Give the data again exactly as written, without any of its pictures.
EXTRACTED INFORMATION: Begin
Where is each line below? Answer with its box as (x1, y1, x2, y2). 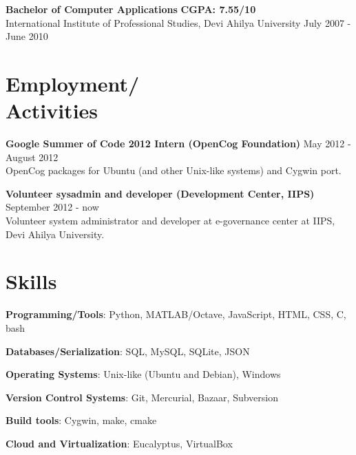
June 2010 (6, 29, 48, 43)
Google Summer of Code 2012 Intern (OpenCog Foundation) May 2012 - (6, 136, 351, 151)
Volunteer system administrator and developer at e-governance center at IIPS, (6, 213, 335, 228)
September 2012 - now (6, 200, 99, 214)
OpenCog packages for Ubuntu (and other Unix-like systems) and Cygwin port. (6, 163, 342, 178)
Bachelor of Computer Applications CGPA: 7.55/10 (6, 2, 256, 16)
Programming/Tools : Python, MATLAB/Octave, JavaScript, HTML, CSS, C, (6, 307, 346, 321)
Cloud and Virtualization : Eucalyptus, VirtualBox (6, 436, 233, 450)
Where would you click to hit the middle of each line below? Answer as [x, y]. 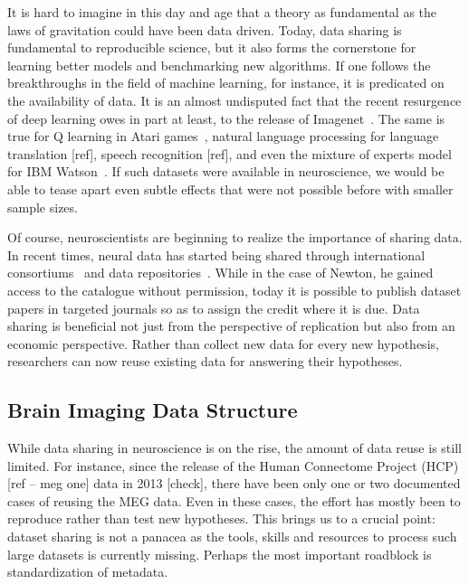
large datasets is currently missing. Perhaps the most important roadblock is [220, 554]
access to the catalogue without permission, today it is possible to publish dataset [234, 290]
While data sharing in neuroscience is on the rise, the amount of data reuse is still [234, 448]
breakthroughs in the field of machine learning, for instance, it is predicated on [226, 83]
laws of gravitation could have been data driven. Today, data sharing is [205, 29]
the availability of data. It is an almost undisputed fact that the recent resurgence [234, 100]
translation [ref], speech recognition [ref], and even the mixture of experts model [230, 153]
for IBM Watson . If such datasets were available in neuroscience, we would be [226, 171]
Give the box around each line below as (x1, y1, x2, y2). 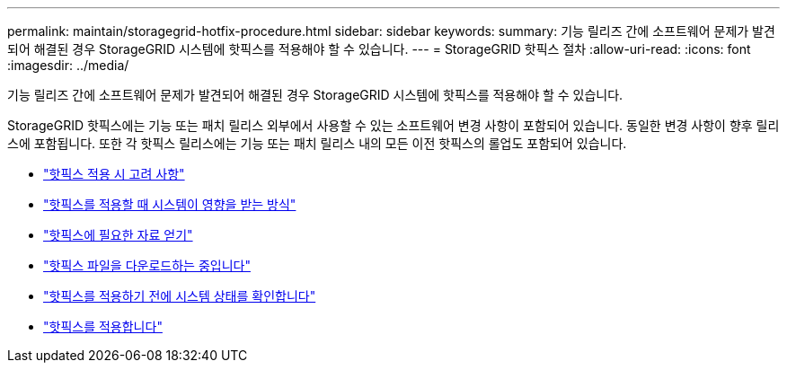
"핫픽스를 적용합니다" (43, 319, 163, 334)
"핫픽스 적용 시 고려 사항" (43, 166, 185, 181)
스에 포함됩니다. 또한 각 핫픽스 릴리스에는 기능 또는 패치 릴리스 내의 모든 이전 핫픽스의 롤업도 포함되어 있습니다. (7, 136, 627, 151)
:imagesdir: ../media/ (7, 57, 129, 73)
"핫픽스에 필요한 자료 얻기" (43, 227, 193, 242)
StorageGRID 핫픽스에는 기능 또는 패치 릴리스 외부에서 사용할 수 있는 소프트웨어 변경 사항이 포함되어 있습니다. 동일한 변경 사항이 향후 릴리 (7, 118, 780, 133)
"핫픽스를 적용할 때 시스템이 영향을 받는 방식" (43, 197, 296, 212)
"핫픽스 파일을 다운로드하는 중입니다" (43, 258, 251, 273)
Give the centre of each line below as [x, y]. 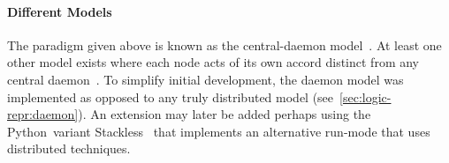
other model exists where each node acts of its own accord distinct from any [213, 62]
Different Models [60, 11]
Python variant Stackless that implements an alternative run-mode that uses [219, 131]
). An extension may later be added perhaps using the [224, 114]
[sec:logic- [365, 96]
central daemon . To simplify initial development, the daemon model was [205, 79]
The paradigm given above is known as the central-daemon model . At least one [224, 44]
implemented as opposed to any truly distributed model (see [171, 96]
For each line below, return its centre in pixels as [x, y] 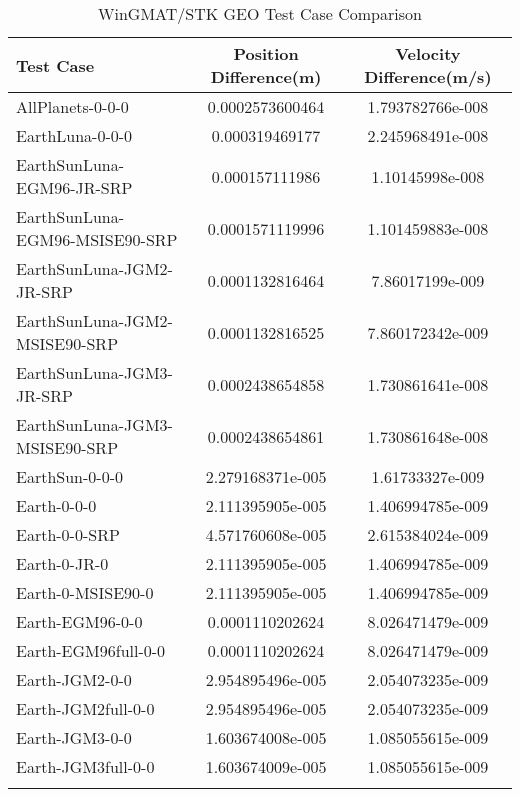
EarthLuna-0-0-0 [74, 135]
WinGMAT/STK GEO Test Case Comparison [260, 13]
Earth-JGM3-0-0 [74, 737]
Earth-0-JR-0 [62, 563]
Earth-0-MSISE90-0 [85, 592]
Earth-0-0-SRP [68, 534]
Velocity [428, 53]
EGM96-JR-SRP [74, 187]
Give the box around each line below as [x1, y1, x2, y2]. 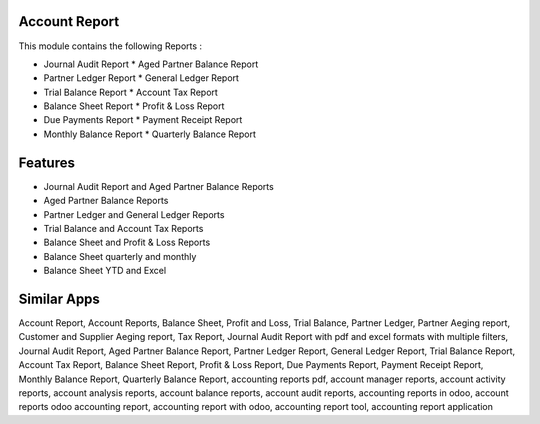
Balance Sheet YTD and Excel [43, 265, 167, 277]
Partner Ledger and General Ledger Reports [43, 208, 225, 220]
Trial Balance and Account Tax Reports [43, 222, 204, 234]
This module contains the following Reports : [18, 40, 203, 52]
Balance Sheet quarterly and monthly [43, 250, 197, 262]
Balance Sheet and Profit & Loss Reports [43, 236, 211, 249]
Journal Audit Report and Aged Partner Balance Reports [43, 180, 274, 192]
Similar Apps [18, 290, 100, 307]
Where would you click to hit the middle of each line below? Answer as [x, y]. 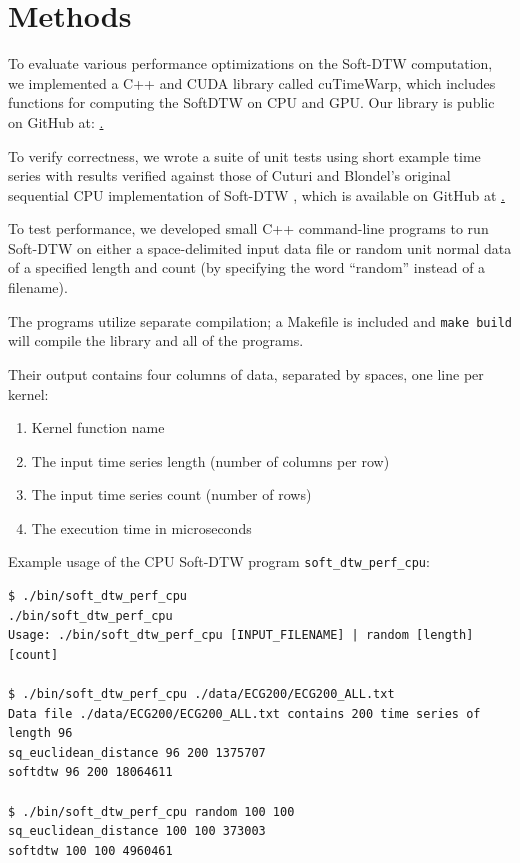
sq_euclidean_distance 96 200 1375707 [137, 752]
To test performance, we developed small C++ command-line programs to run [248, 228]
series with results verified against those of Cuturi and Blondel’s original [229, 175]
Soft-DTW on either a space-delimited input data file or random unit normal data [260, 247]
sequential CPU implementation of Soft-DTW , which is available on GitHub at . [256, 194]
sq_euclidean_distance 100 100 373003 [137, 831]
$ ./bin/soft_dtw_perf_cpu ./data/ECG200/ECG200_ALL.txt [201, 694]
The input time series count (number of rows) [171, 494]
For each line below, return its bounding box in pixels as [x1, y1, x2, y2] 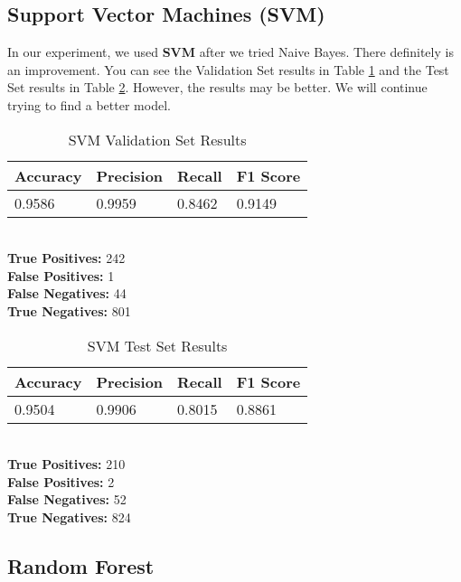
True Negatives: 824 [7, 507, 131, 526]
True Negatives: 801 [7, 301, 131, 320]
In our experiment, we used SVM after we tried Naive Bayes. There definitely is [7, 42, 454, 61]
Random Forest [7, 551, 155, 579]
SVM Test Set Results [87, 334, 228, 356]
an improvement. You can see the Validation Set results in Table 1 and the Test [7, 60, 449, 79]
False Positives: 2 [7, 472, 115, 491]
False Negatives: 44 [7, 284, 127, 303]
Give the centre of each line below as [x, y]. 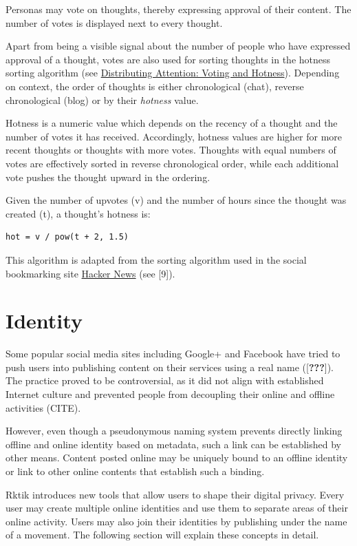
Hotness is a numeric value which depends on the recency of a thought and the [172, 123]
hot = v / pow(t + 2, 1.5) [67, 237]
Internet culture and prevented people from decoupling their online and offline [170, 394]
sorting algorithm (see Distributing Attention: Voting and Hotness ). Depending [173, 73]
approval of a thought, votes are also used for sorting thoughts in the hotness [168, 59]
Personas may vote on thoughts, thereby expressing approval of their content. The [178, 9]
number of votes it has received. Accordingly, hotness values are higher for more [174, 136]
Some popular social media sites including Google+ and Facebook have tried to [173, 354]
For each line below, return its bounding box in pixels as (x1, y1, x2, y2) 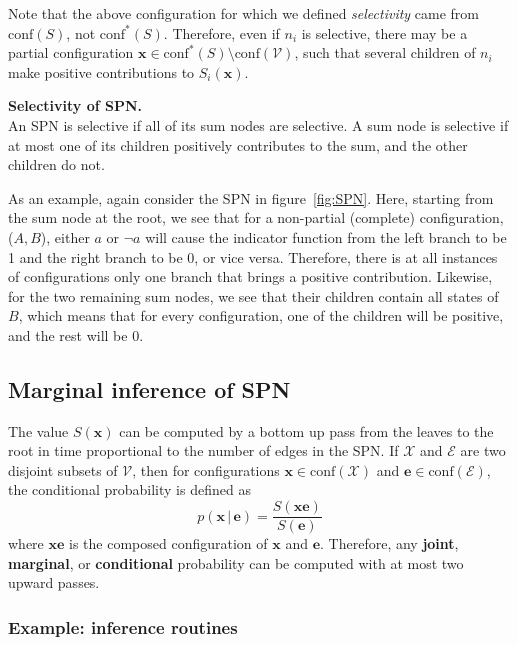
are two (460, 440, 506, 461)
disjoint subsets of (8, 459, 118, 480)
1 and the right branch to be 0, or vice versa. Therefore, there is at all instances (8, 246, 498, 267)
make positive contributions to (8, 61, 195, 82)
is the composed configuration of (69, 533, 268, 554)
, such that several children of (294, 42, 476, 63)
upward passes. (8, 572, 100, 593)
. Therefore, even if (163, 22, 280, 43)
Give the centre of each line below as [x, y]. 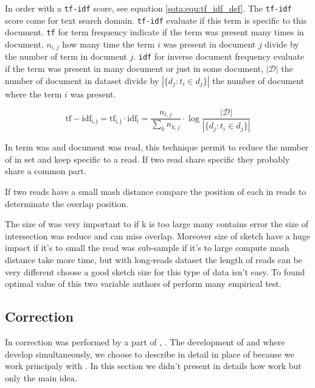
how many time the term [109, 44]
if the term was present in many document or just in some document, [134, 69]
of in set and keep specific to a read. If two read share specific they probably [147, 159]
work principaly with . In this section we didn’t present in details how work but [153, 366]
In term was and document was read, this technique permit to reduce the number [157, 147]
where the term [33, 93]
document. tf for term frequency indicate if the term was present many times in [154, 32]
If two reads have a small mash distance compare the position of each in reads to [156, 191]
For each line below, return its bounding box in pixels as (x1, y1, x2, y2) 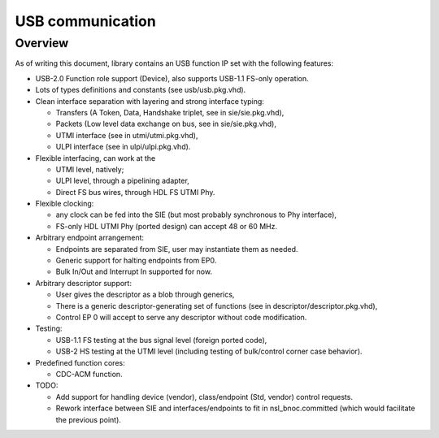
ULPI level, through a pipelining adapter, (55, 176, 190, 186)
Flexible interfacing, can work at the (35, 153, 156, 163)
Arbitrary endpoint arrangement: (35, 232, 145, 243)
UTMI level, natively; (55, 164, 124, 174)
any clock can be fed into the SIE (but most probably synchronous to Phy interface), (55, 210, 337, 219)
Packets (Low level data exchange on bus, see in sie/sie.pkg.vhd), (55, 119, 276, 129)
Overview (15, 36, 69, 50)
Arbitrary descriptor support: (35, 278, 132, 288)
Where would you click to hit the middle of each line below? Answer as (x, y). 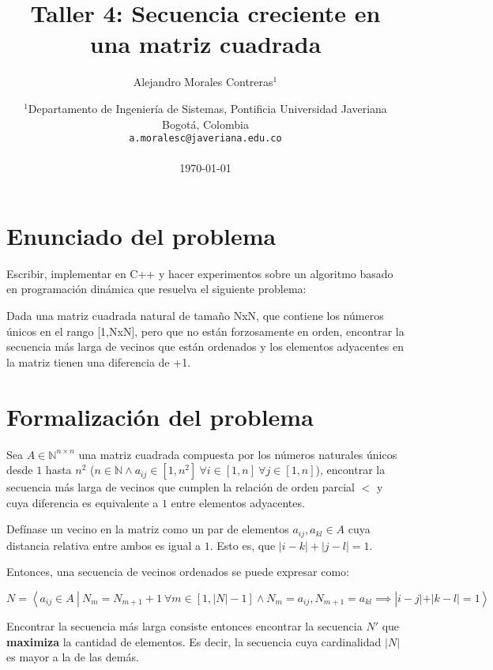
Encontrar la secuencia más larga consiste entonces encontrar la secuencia (184, 625)
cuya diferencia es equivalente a (83, 502)
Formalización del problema (160, 416)
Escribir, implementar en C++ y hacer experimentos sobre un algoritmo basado (200, 273)
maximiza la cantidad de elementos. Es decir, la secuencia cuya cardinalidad (194, 641)
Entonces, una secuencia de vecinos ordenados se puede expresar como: (178, 572)
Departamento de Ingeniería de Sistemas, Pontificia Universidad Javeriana (207, 108)
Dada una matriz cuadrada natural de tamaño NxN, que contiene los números (195, 316)
EXTRACTED INFORMATION: End
* **WRITTEN RESPONSE**:
Where is each line below? Answer with its box as (x1, y1, x2, y2). 
June 2010 (6, 29, 48, 43)
Google Summer of Code 2012 Intern (OpenCog Foundation) May 2012 - (6, 136, 351, 151)
Volunteer system administrator and developer at e-governance center at IIPS, (6, 213, 335, 228)
September 2012 - now (6, 200, 99, 214)
OpenCog packages for Ubuntu (and other Unix-like systems) and Cygwin port. (6, 163, 342, 178)
Bachelor of Computer Applications CGPA: 7.55/10 (6, 2, 256, 16)
Programming/Tools : Python, MATLAB/Octave, JavaScript, HTML, CSS, C, (6, 307, 346, 321)
Cloud and Virtualization : Eucalyptus, VirtualBox (6, 436, 233, 450)
Where would you click to hit the middle of each line below? Answer as [x, y]. 
large datasets is currently missing. Perhaps the most important roadblock is [220, 554]
access to the catalogue without permission, today it is possible to publish dataset [234, 290]
While data sharing in neuroscience is on the rise, the amount of data reuse is still [234, 448]
breakthroughs in the field of machine learning, for instance, it is predicated on [226, 83]
laws of gravitation could have been data driven. Today, data sharing is [205, 29]
the availability of data. It is an almost undisputed fact that the recent resurgence [234, 100]
translation [ref], speech recognition [ref], and even the mixture of experts model [230, 153]
for IBM Watson . If such datasets were available in neuroscience, we would be [226, 171]
Give the box around each line below as (x1, y1, x2, y2). 
"핫픽스를 적용합니다" (43, 319, 163, 334)
"핫픽스 적용 시 고려 사항" (43, 166, 185, 181)
스에 포함됩니다. 또한 각 핫픽스 릴리스에는 기능 또는 패치 릴리스 내의 모든 이전 핫픽스의 롤업도 포함되어 있습니다. (7, 136, 627, 151)
:imagesdir: ../media/ (7, 57, 129, 73)
"핫픽스에 필요한 자료 얻기" (43, 227, 193, 242)
StorageGRID 핫픽스에는 기능 또는 패치 릴리스 외부에서 사용할 수 있는 소프트웨어 변경 사항이 포함되어 있습니다. 동일한 변경 사항이 향후 릴리 (7, 118, 780, 133)
"핫픽스를 적용할 때 시스템이 영향을 받는 방식" (43, 197, 296, 212)
"핫픽스 파일을 다운로드하는 중입니다" (43, 258, 251, 273)
Give the centre of each line below as [x, y]. 
other model exists where each node acts of its own accord distinct from any [213, 62]
Different Models [60, 11]
Python variant Stackless that implements an alternative run-mode that uses [219, 131]
). An extension may later be added perhaps using the [224, 114]
[sec:logic- [365, 96]
central daemon . To simplify initial development, the daemon model was [205, 79]
The paradigm given above is known as the central-daemon model . At least one [224, 44]
implemented as opposed to any truly distributed model (see [171, 96]
For each line below, return its centre in pixels as [x, y] 
EarthLuna-0-0-0 [74, 135]
WinGMAT/STK GEO Test Case Comparison [260, 13]
Earth-JGM3-0-0 [74, 737]
Earth-0-JR-0 [62, 563]
Earth-0-MSISE90-0 [85, 592]
Earth-0-0-SRP [68, 534]
Velocity [428, 53]
EGM96-JR-SRP [74, 187]
Give the box around each line below as [x1, y1, x2, y2]. 
Balance Sheet YTD and Excel [43, 265, 167, 277]
Partner Ledger and General Ledger Reports [43, 208, 225, 220]
Trial Balance and Account Tax Reports [43, 222, 204, 234]
This module contains the following Reports : [18, 40, 203, 52]
Balance Sheet quarterly and monthly [43, 250, 197, 262]
Balance Sheet and Profit & Loss Reports [43, 236, 211, 249]
Journal Audit Report and Aged Partner Balance Reports [43, 180, 274, 192]
Similar Apps [18, 290, 100, 307]
Where would you click to hit the middle of each line below? Answer as [x, y]. 
sq_euclidean_distance 96 200 1375707 [137, 752]
To test performance, we developed small C++ command-line programs to run [248, 228]
series with results verified against those of Cuturi and Blondel’s original [229, 175]
Soft-DTW on either a space-delimited input data file or random unit normal data [260, 247]
sequential CPU implementation of Soft-DTW , which is available on GitHub at . [256, 194]
sq_euclidean_distance 100 100 373003 [137, 831]
$ ./bin/soft_dtw_perf_cpu ./data/ECG200/ECG200_ALL.txt [201, 694]
The input time series count (number of rows) [171, 494]
For each line below, return its bounding box in pixels as [x1, y1, x2, y2] 
True Negatives: 824 [7, 507, 131, 526]
True Negatives: 801 [7, 301, 131, 320]
In our experiment, we used SVM after we tried Naive Bayes. There definitely is [7, 42, 454, 61]
Random Forest [7, 551, 155, 579]
SVM Test Set Results [87, 334, 228, 356]
an improvement. You can see the Validation Set results in Table 1 and the Test [7, 60, 449, 79]
False Positives: 2 [7, 472, 115, 491]
False Negatives: 44 [7, 284, 127, 303]
Give the centre of each line below as [x, y]. 
Hotness is a numeric value which depends on the recency of a thought and the [172, 123]
hot = v / pow(t + 2, 1.5) [67, 237]
Internet culture and prevented people from decoupling their online and offline [170, 394]
sorting algorithm (see Distributing Attention: Voting and Hotness ). Depending [173, 73]
approval of a thought, votes are also used for sorting thoughts in the hotness [168, 59]
Personas may vote on thoughts, thereby expressing approval of their content. The [178, 9]
number of votes it has received. Accordingly, hotness values are higher for more [174, 136]
Some popular social media sites including Google+ and Facebook have tried to [173, 354]
For each line below, return its bounding box in pixels as (x1, y1, x2, y2) 
are two (460, 440, 506, 461)
disjoint subsets of (8, 459, 118, 480)
1 and the right branch to be 0, or vice versa. Therefore, there is at all instances (8, 246, 498, 267)
make positive contributions to (8, 61, 195, 82)
is the composed configuration of (69, 533, 268, 554)
, such that several children of (294, 42, 476, 63)
upward passes. (8, 572, 100, 593)
. Therefore, even if (163, 22, 280, 43)
Give the centre of each line below as [x, y]. 
how many time the term [109, 44]
if the term was present in many document or just in some document, [134, 69]
of in set and keep specific to a read. If two read share specific they probably [147, 159]
work principaly with . In this section we didn’t present in details how work but [153, 366]
In term was and document was read, this technique permit to reduce the number [157, 147]
where the term [33, 93]
document. tf for term frequency indicate if the term was present many times in [154, 32]
If two reads have a small mash distance compare the position of each in reads to [156, 191]
For each line below, return its bounding box in pixels as (x1, y1, x2, y2) 
ULPI level, through a pipelining adapter, (55, 176, 190, 186)
Flexible interfacing, can work at the (35, 153, 156, 163)
Arbitrary endpoint arrangement: (35, 232, 145, 243)
UTMI level, natively; (55, 164, 124, 174)
any clock can be fed into the SIE (but most probably synchronous to Phy interface), (55, 210, 337, 219)
Packets (Low level data exchange on bus, see in sie/sie.pkg.vhd), (55, 119, 276, 129)
Overview (15, 36, 69, 50)
Arbitrary descriptor support: (35, 278, 132, 288)
Where would you click to hit the middle of each line below? Answer as (x, y). 
Encontrar la secuencia más larga consiste entonces encontrar la secuencia (184, 625)
cuya diferencia es equivalente a (83, 502)
Formalización del problema (160, 416)
Escribir, implementar en C++ y hacer experimentos sobre un algoritmo basado (200, 273)
maximiza la cantidad de elementos. Es decir, la secuencia cuya cardinalidad (194, 641)
Entonces, una secuencia de vecinos ordenados se puede expresar como: (178, 572)
Departamento de Ingeniería de Sistemas, Pontificia Universidad Javeriana (207, 108)
Dada una matriz cuadrada natural de tamaño NxN, que contiene los números (195, 316)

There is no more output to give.